This fact ensures that the same proof for Theorem 1 still holds. In other words, in an optimal voltage scaling, one can assign "dummy" delays to these non operational edges just to equalize path delays without increasing the total power consumption. Therefore, distance variables can be defined even with upper/lower bounds on the supply voltages. We add the following timing constraint in presence of lower bounds on supply voltages:

$$h'_{ij}(t_i, t_j) = t_i - t_j \le d_{max_{ij}}$$
 (9)

where  $d_{max_{ij}}$  is the maximum allowable delay for the  $ij^{th}$  edge which is calculated from Equation 2 by substituting  $V_{max_{ij}}$  in Equation 2. Equation 6 will remain the same global timing constraint as before. In this section, we outlined that the bounded supply voltages can be handled with the proposed formulation while still maintaining a linear number of constraint.

To solve the above set of equations (Equations 7,5,6), Lagrange dual function and constraints can be written as:

$$\Lambda(\vec{t},\vec{\lambda}) = P(\vec{t}) - \sum_{\forall e_{ij} \in E} \lambda_{ij} h_{ij}(t_i, t_j)$$
(10)

$$\nabla \Lambda(\vec{t}, \vec{\lambda}) = \nabla P(\vec{t}) - \sum_{\forall e_{ij} \in E} \lambda_{ij} \nabla h_{ij}(t_i, t_j) = 0$$
(11)

$$\forall e_{ij} \in E, \lambda_{ij} \le 0 \tag{12}$$

$$\sum_{\forall e_{ij} \in E} \lambda_{ij} h(t_i, t_j) = 0 \tag{13}$$

This dual optimization problem can be solved efficiently by Interior-point method which simply applies Newtons method to a sequence of equality constraint problems.

#### IV. DISCRETE VOLTAGE MAPPING

In the previous section, we obtained an optimal voltage assignment to modules in a system that minimizes the energy consumption. These voltages might all have different values and therefore result in large number of power supplies with various voltage levels which may not be available. Current technologies, allow the designer to utilize only a few number of voltages. In this sections, we apply different heuristics to map the optimal voltage assignments from the previous section to a discrete set of values. Such problem is known to be NPhard [18]. We consider two different scenarios:

#### A. Fixed Supply Voltage Mapping (FSVM)

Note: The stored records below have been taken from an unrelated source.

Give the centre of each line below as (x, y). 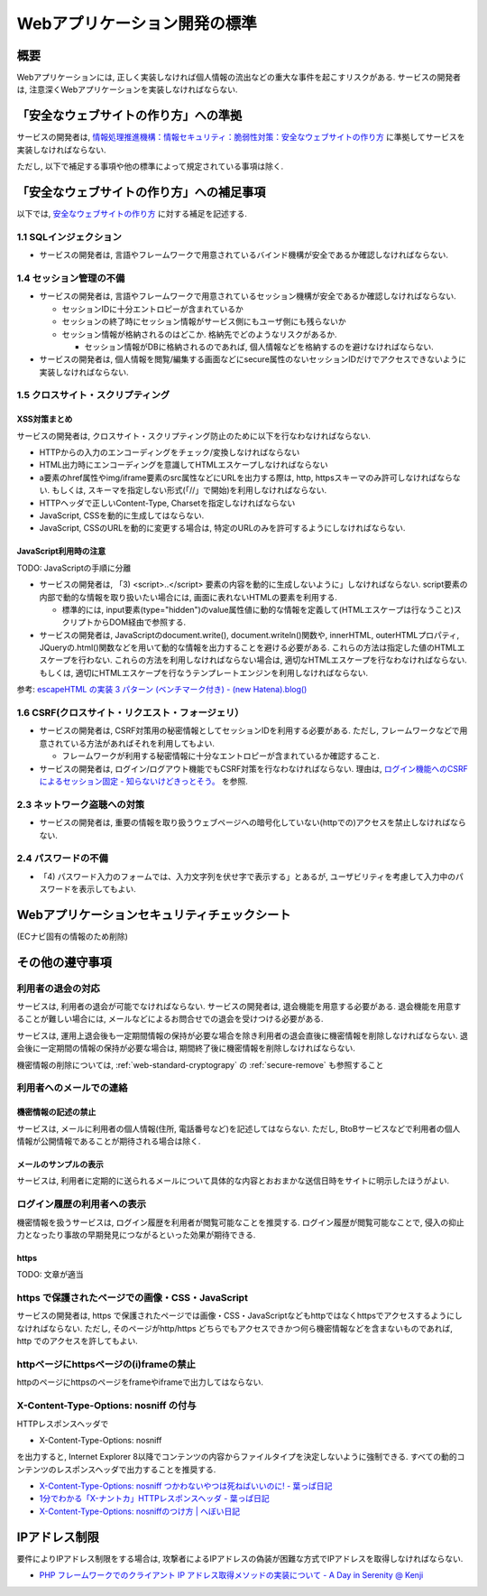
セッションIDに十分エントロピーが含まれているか (152, 309)
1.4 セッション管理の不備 (71, 278)
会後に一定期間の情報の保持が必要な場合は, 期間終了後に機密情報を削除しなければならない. (186, 1048)
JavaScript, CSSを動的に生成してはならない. (122, 515)
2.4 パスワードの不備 (62, 858)
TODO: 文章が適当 (51, 1275)
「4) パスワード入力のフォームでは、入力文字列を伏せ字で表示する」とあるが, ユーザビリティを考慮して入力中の (248, 877)
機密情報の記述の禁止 (56, 1112)
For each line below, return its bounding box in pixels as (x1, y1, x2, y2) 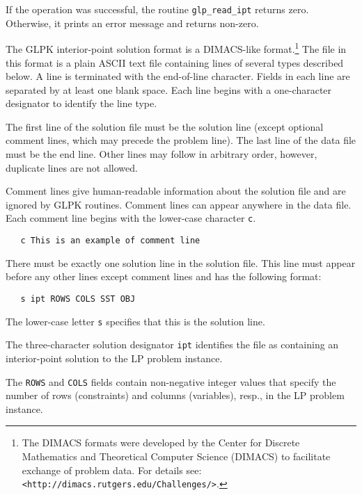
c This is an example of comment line (20, 236, 200, 246)
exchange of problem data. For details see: (22, 462, 202, 477)
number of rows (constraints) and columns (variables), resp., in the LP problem (6, 388, 345, 403)
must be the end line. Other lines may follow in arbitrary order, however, (6, 147, 317, 161)
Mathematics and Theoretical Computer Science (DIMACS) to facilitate (22, 448, 331, 463)
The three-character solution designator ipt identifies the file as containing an (6, 337, 339, 352)
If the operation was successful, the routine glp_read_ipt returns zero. (6, 2, 309, 16)
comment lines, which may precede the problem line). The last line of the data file (6, 133, 356, 147)
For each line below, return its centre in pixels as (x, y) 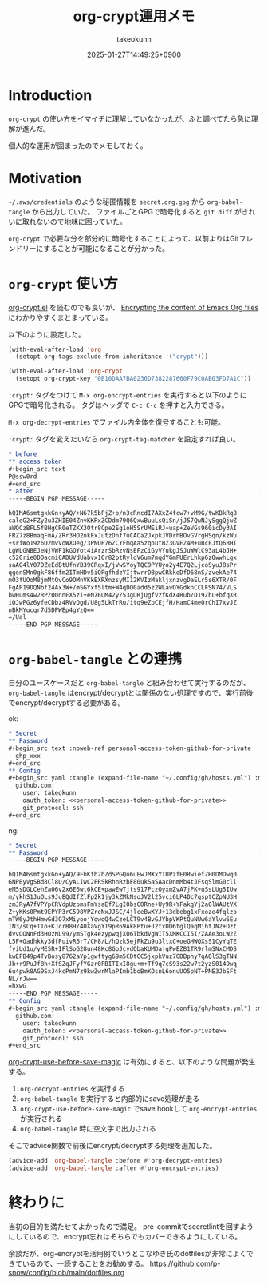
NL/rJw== (23, 979)
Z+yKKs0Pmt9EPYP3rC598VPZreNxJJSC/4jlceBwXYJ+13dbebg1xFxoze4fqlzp (123, 912)
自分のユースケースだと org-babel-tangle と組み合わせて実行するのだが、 (129, 683)
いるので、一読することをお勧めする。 (85, 1263)
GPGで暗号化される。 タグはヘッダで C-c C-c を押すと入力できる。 (118, 405)
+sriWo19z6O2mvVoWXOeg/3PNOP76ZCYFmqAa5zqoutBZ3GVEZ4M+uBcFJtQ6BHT (123, 543)
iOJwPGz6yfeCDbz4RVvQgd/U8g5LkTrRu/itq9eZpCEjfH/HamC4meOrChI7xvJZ (123, 602)
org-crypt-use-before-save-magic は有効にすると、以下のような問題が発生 (132, 1062)
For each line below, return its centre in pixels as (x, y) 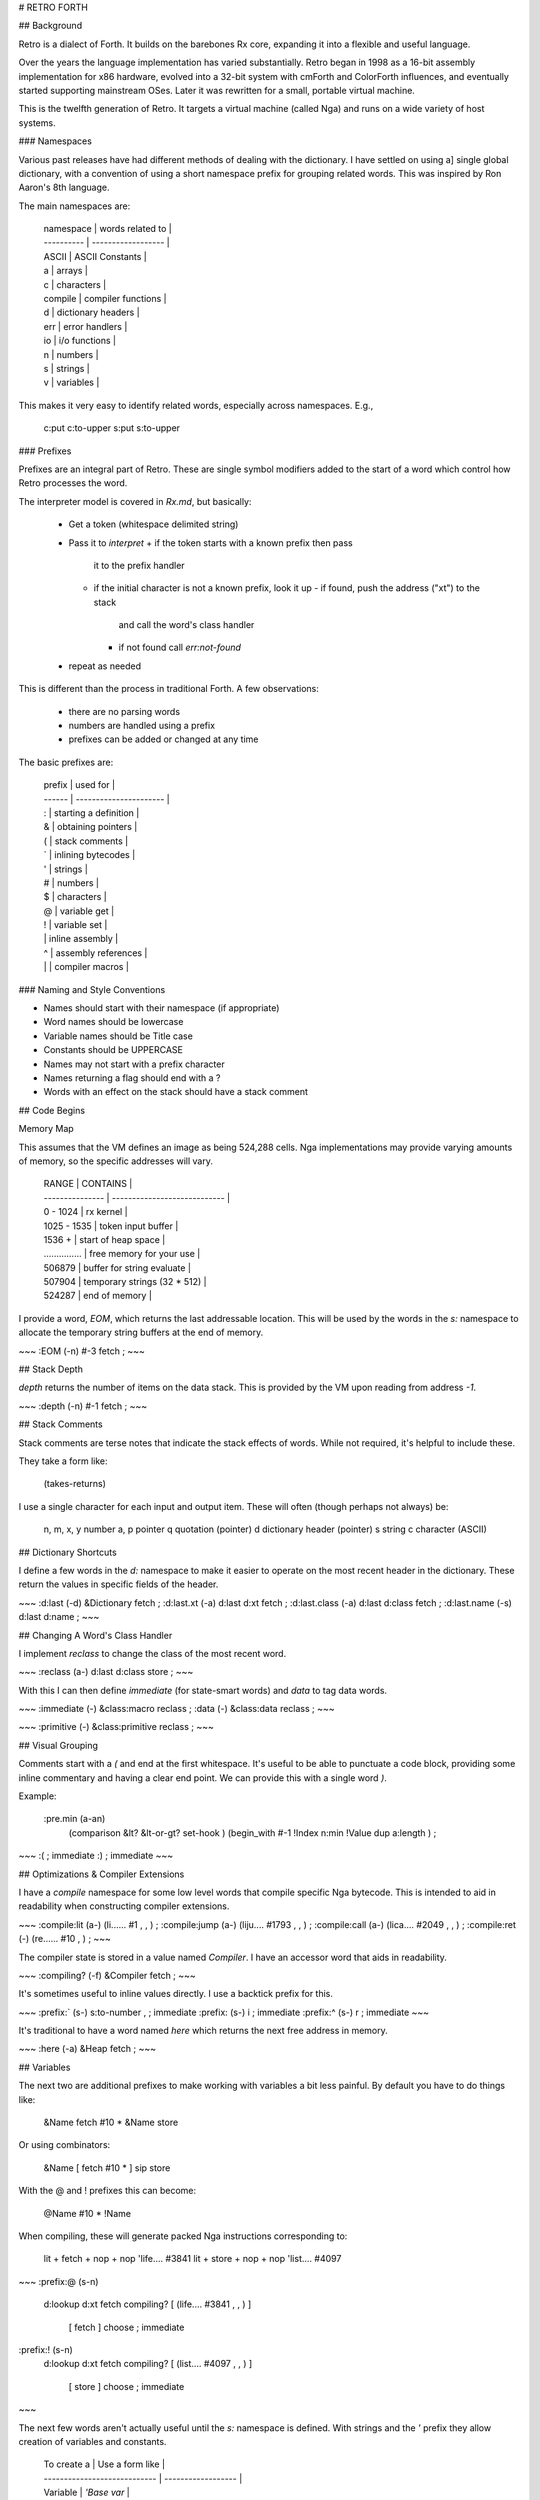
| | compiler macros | (86, 967)
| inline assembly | (81, 939)
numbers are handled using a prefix (141, 726)
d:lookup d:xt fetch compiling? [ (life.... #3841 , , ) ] (147, 2304)
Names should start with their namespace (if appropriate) (161, 1008)
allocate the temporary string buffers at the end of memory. (141, 1332)
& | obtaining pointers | (90, 827)
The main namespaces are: (74, 206)
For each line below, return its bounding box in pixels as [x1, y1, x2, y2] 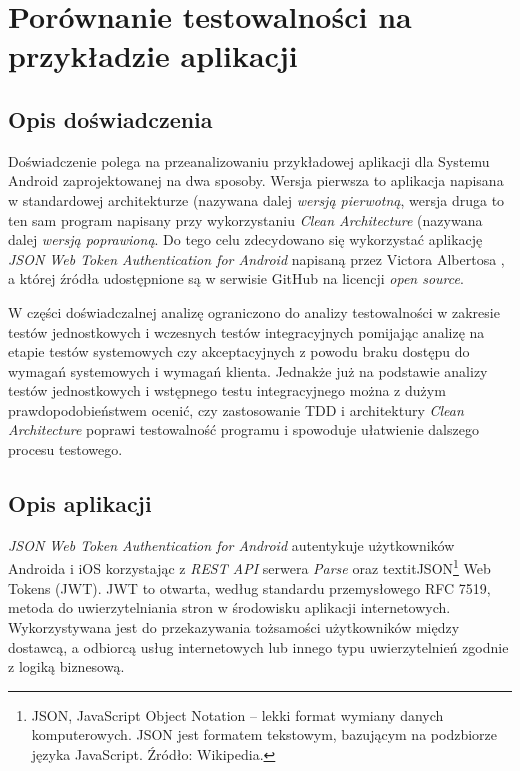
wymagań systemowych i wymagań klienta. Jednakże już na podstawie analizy [8, 360, 488, 381]
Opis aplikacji [8, 488, 152, 519]
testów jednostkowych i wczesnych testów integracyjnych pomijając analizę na [8, 321, 485, 342]
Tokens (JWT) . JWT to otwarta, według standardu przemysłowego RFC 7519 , [8, 577, 491, 598]
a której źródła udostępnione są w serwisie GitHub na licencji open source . [8, 268, 464, 289]
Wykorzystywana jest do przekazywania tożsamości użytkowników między [8, 616, 460, 637]
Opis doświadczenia [8, 103, 213, 134]
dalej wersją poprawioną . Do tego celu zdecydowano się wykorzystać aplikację [8, 229, 483, 250]
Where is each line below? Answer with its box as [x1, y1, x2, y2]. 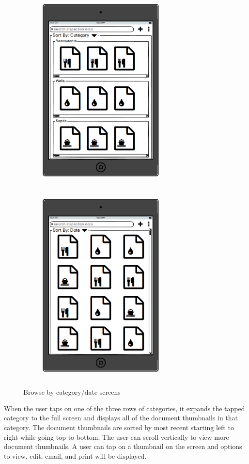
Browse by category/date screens [23, 387, 121, 397]
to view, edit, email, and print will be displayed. [4, 450, 147, 461]
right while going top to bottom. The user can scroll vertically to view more [4, 432, 229, 442]
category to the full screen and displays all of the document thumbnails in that [4, 413, 238, 423]
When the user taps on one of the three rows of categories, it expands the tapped [4, 403, 245, 413]
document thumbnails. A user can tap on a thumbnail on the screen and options [4, 441, 242, 451]
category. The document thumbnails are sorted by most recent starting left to [4, 422, 234, 432]

Assume a set of k possible voltages is given for a system:  $V = \langle v_1, v_2, ..., v_k \rangle$ . The objective is to find a mapping F from the set of optimal voltages obtained in the previous section,  $\vec{V}_{opt}$ , to  $\vec{V}$ . We propose the following heuristic :For each  $v_{i_{opt}}$ , we map  $v_{i_{opt}}$  to  $v_j$  where  $v_j$  is the closest value to  $v_{i_{opt}}$ . Obviously, the timing constraint may be violated. Iteratively, we find a node that lies in the maximum number of critical paths, and increase its voltage to the next level. We will call the first phase of this mapping algorithm NNM, where each voltage is mapped to its nearest neighbor (Nearest Neighbor Mapping). In the section of experimental results, we will illustrate that even this simple NNM phase, yields a very good power saving while the timing constraint is violated by a small fraction.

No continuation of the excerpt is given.